This application also incorporates by reference in their entirety U.S. Patent Application No. 60/354,093, entitled “A Parallel CSPE Based Receiver for Communication Signal Processing,” and filed Feb. 5, 2002; U.S. Patent Application No. 60/333,143, entitled “Method and Apparatus to Compute the Geolocation of a Communication Device Using Orthogonal Projection Methods,” and filed Nov. 27, 2001; U.S. Patent Application No. 60/331,480, entitled “Construction of an Interference Matrix for a Coded Signal Processing Engine,” and filed Nov. 16, 2001; U.S. Patent Application No. 60/326,199, entitled “Interference Cancellation in a Signal,” and filed Oct. 2, 2001; U.S. Provisional Patent Application No. 60/325,215, entitled “An Apparatus for Implementing Projections in Signal Processing Applications,” and filed Sep. 28, 2001; U.S. patent application Ser. No. 09/988,218, entitled “Interference Cancellation In a Signal,” and filed Nov. 19, 2001, now U.S. Pat. No. 6,711,219; U.S. Patent Application No. 60/251,432, entitled “Architecture for Acquiring, Tracking and Demodulating Pseudorandom Coded Signals in the Presence of Interference,” and filed Dec. 4, 2000; U.S. patent application Ser. No. 09/988,219, entitled “A Method and Apparatus for Implementing Projections in Signal Processing Applications,” and filed Nov. 19, 2001, now U.S. Pat. No. 6,856,945; U.S. patent application Ser. No. 09/612,602, entitled “Rake receiver for spread spectrum signal demodulation,” and filed Jul. 7, 2000, now U.S. Pat. No. 6,430,216; and U.S. patent application Ser. No. 09/137,183, entitled “Printed circuit board socket,” and filed Aug. 20, 1998, now U.S. Pat. No. 5,928,035.
The invention generally relates to the field of signal processing. More specifically the invention is related to aligning input signals for symbol estimation and re-aligning interference estimates for the purposes of interference cancellation.
In an exemplary wireless multiple-access system, a communication resource is divided into subchannels that are allocated to different users. A plurality of subchannel signals received by a wireless terminal (e.g., a subscriber unit or a base station) may correspond to different users and/or different subchannels allocated to a particular user.
If a single transmitter broadcasts different messages to different receivers, such as a base station in a wireless communication system broadcasting to a plurality of mobile terminals, the channel resource is subdivided in order to distinguish between messages intended for each mobile terminal. Thus, each mobile terminal, by knowing its allocated subchannel(s), may decode messages intended for it from the superposition of received signals. Similarly, a base station typically separates received signals into subchannels in order to differentiate between users.
In a multipath environment, received signals are superpositions of time-delayed and complex-scaled versions of the transmitted signals. Multipath can cause several types of interference. Intra-channel interference occurs when the multipath time-delays cause sub channels to leak into other subchannels. For example, in a forward link, subchannels that are orthogonal at the transmitter may not be orthogonal at the receiver. When multiple base stations (or sectors or cells) are active, there may also be inter-channel interference caused by unwanted signals received from other base stations. Each of these types of interference can degrade communications by causing a receiver to incorrectly decode received transmissions, thus increasing a receiver's error floor. Interference may also have other deleterious effects on communications. For example, interference may lower capacity in a communication system, decrease the region of coverage, and/or decrease maximum data rates. For these reasons, a reduction in interference can improve reception of selected signals while addressing the aforementioned limitations due to interference.

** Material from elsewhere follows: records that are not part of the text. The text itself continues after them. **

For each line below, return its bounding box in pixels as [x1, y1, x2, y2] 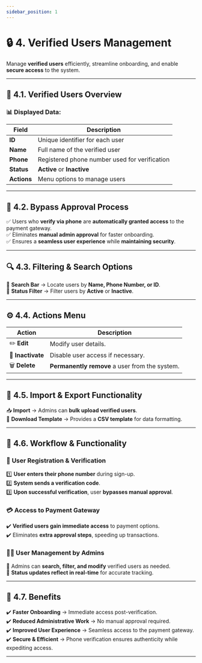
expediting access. [6, 644, 53, 651]
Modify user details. [50, 340, 106, 348]
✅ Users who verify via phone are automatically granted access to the [6, 218, 185, 225]
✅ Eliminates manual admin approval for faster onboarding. [6, 231, 155, 238]
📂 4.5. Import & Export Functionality [6, 390, 142, 400]
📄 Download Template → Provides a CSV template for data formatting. [6, 415, 182, 422]
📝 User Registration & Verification [6, 456, 106, 464]
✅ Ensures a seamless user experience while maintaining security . [6, 238, 176, 245]
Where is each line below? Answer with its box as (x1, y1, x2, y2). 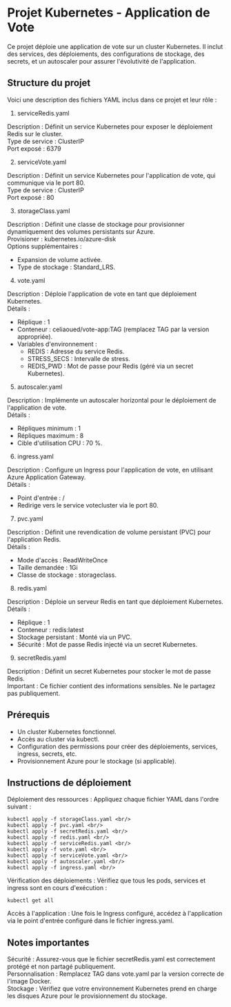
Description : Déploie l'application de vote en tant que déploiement (7, 289, 197, 298)
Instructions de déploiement (7, 777, 132, 788)
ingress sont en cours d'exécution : (7, 884, 108, 892)
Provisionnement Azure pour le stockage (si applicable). (17, 757, 177, 765)
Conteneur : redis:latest (17, 625, 84, 634)
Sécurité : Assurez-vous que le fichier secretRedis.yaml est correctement (7, 955, 216, 963)
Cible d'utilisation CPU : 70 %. (17, 438, 103, 447)
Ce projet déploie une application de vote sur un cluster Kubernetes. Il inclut (7, 42, 223, 50)
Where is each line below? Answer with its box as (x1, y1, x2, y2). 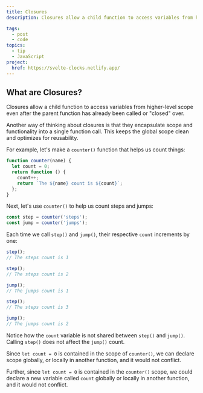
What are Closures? (6, 87, 83, 97)
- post (11, 31, 28, 37)
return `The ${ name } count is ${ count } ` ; (17, 180, 123, 187)
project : (6, 59, 28, 65)
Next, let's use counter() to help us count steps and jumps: (6, 202, 154, 210)
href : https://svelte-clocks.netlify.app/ (11, 65, 120, 71)
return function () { (11, 169, 66, 176)
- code (11, 37, 28, 43)
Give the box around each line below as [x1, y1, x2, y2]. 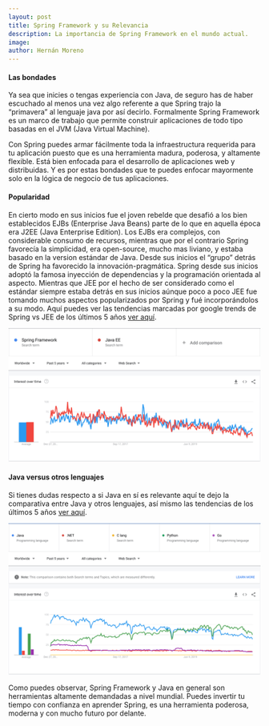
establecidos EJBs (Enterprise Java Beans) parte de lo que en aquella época [8, 219, 261, 228]
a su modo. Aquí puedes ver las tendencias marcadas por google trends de [8, 303, 257, 313]
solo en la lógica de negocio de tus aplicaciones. [8, 174, 170, 183]
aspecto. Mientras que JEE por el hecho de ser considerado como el [8, 278, 235, 287]
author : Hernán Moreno [8, 46, 84, 55]
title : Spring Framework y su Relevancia [8, 21, 149, 30]
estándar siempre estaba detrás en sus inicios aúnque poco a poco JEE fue [8, 287, 258, 296]
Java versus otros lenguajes [8, 472, 104, 482]
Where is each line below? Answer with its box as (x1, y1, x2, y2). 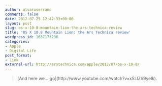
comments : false (5, 12, 38, 17)
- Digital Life (5, 48, 36, 53)
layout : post (5, 21, 32, 26)
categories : (5, 39, 30, 44)
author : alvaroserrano (5, 7, 52, 12)
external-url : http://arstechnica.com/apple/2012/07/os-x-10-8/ (5, 62, 140, 67)
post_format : (5, 53, 32, 58)
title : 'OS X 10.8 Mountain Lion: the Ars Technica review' (5, 30, 131, 35)
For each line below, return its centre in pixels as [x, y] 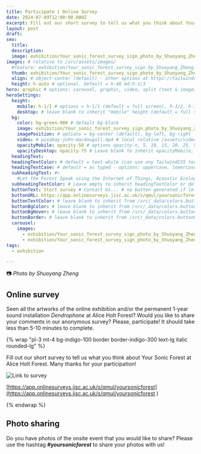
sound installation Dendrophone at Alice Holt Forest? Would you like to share [100, 315]
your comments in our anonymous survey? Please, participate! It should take [100, 322]
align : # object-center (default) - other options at [80, 78]
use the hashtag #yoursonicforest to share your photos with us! [86, 444]
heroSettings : [24, 95]
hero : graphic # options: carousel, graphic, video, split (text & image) [101, 90]
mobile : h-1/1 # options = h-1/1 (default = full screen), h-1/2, [101, 106]
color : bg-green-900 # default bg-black [68, 123]
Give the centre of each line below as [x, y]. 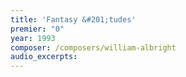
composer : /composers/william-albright [93, 47]
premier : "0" [37, 29]
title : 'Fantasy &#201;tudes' [73, 19]
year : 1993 [33, 38]
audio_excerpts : [44, 57]
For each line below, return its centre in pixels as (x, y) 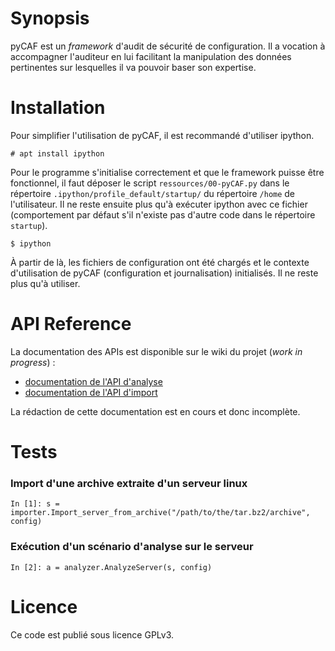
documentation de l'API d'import (91, 392)
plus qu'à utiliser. (45, 283)
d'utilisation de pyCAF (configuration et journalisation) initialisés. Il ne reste (164, 273)
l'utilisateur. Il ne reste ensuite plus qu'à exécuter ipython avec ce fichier (159, 204)
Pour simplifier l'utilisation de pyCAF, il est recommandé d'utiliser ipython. (162, 135)
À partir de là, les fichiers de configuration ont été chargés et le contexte (160, 262)
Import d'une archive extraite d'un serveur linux (129, 483)
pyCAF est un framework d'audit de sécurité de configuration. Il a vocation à (168, 46)
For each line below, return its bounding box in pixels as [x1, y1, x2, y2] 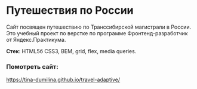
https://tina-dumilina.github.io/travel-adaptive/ [6, 76, 121, 84]
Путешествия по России [6, 4, 134, 17]
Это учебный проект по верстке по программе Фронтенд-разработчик [6, 29, 188, 36]
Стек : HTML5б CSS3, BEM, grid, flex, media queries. [6, 47, 137, 54]
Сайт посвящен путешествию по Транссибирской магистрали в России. [6, 23, 192, 30]
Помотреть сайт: [6, 62, 59, 70]
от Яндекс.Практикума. [6, 36, 66, 43]
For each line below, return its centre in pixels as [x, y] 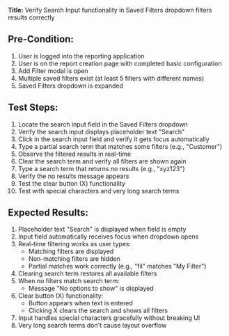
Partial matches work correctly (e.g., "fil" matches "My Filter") [117, 266]
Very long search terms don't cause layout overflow [92, 326]
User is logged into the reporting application [81, 56]
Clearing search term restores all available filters [87, 273]
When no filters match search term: [69, 281]
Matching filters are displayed [71, 251]
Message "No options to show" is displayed [91, 289]
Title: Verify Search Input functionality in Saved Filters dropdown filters [110, 10]
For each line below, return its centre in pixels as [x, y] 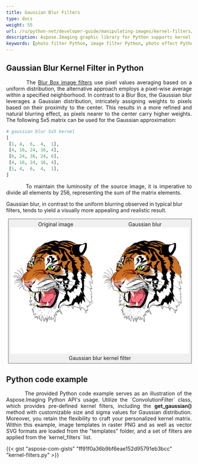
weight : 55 [19, 25]
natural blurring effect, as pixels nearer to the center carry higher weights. [99, 113]
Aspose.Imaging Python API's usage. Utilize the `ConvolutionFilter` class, [99, 400]
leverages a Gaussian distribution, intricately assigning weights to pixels [99, 101]
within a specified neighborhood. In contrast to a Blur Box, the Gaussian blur [99, 95]
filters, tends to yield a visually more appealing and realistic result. [86, 210]
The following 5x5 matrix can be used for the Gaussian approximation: [91, 120]
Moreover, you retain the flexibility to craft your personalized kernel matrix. [99, 419]
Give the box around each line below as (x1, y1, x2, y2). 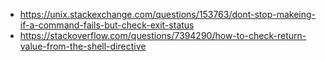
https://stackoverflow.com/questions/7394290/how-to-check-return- (19, 30, 307, 41)
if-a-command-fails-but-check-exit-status (19, 19, 195, 31)
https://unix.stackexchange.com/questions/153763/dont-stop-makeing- (19, 9, 317, 20)
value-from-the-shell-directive (19, 40, 147, 52)
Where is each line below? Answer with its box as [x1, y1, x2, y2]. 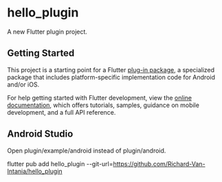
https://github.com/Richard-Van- [113, 159, 206, 168]
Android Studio [7, 128, 74, 140]
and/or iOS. [7, 80, 40, 89]
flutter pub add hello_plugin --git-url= [7, 159, 113, 168]
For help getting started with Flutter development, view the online [7, 93, 192, 102]
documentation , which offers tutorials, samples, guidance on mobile [7, 101, 199, 109]
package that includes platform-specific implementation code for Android [7, 73, 215, 81]
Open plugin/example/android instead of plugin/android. [7, 146, 166, 155]
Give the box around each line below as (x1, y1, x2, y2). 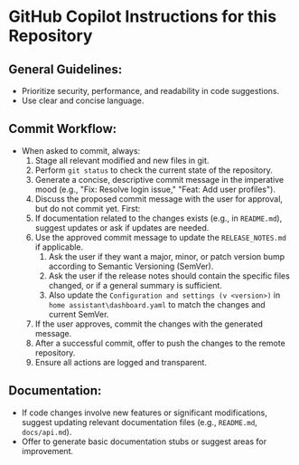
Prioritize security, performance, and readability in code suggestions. (21, 86, 280, 96)
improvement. (21, 445, 74, 456)
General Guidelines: (8, 62, 123, 77)
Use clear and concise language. (21, 95, 145, 106)
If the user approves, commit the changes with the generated (34, 318, 264, 329)
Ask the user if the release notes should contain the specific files (48, 270, 290, 281)
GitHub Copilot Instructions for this (8, 6, 277, 27)
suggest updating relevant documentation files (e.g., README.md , (21, 416, 258, 427)
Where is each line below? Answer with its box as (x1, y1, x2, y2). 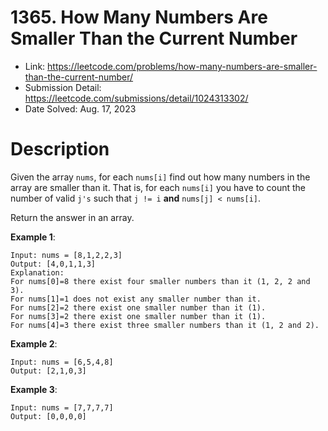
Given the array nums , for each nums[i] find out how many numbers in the (10, 171, 311, 183)
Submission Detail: (24, 81, 102, 93)
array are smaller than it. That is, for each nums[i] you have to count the (10, 181, 306, 193)
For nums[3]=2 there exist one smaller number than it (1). (10, 311, 267, 321)
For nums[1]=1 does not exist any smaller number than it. (10, 294, 262, 304)
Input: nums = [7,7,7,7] (10, 402, 114, 413)
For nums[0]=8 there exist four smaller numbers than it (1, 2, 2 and (10, 276, 311, 286)
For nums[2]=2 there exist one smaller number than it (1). (10, 302, 267, 313)
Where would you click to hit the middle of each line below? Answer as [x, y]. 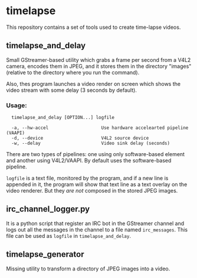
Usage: [17, 105]
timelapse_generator [45, 254]
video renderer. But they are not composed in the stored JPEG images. [92, 191]
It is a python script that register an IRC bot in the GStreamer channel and [95, 223]
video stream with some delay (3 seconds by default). [72, 90]
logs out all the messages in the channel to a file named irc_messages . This [97, 229]
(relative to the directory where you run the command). [73, 72]
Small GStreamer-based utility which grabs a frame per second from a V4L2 [98, 59]
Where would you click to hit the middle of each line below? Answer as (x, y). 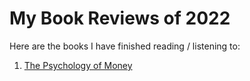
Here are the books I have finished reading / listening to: (125, 46)
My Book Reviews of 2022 (120, 18)
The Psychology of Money (78, 65)
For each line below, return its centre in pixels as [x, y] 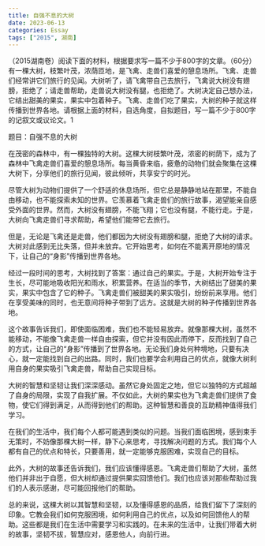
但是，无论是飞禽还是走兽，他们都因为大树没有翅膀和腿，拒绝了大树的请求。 [132, 237]
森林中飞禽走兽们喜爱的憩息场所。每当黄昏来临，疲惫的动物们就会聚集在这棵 [132, 163]
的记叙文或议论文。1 [41, 120]
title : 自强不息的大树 [41, 15]
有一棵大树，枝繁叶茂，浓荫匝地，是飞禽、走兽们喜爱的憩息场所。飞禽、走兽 [132, 71]
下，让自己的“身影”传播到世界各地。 [67, 256]
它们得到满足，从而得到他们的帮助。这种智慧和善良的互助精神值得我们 [143, 405]
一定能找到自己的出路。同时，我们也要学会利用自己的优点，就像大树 [139, 359]
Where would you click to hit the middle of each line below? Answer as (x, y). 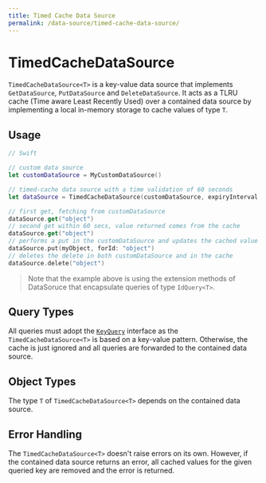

Systems and methods for mitigating this interference have been developed, some of which perform cancellation of the pilot channels, and some of which perform cancellation of all the control and user/traffic channels present.
In view of the foregoing background, embodiments of the present invention may provide a generalized interference-canceling receiver for canceling intra-channel and interchannel interference in transmissions that propagate through frequency-selective communication channels.
Receiver embodiments may use this invention to perform alignment functions for the purposes of interference estimation and interference cancellation.
In one embodiment of the invention, a symbol estimator operates on a signal stream that is either a received signal, an interference cancelled signal, or a combination of the two in order to generate symbol estimates that are then used to produce interference estimates, which are aligned to a received signal boundary in order to produce a composite interference estimate.
The symbol estimation may be performed based on data that is combined using a Rake based structure or an equalizer based structure.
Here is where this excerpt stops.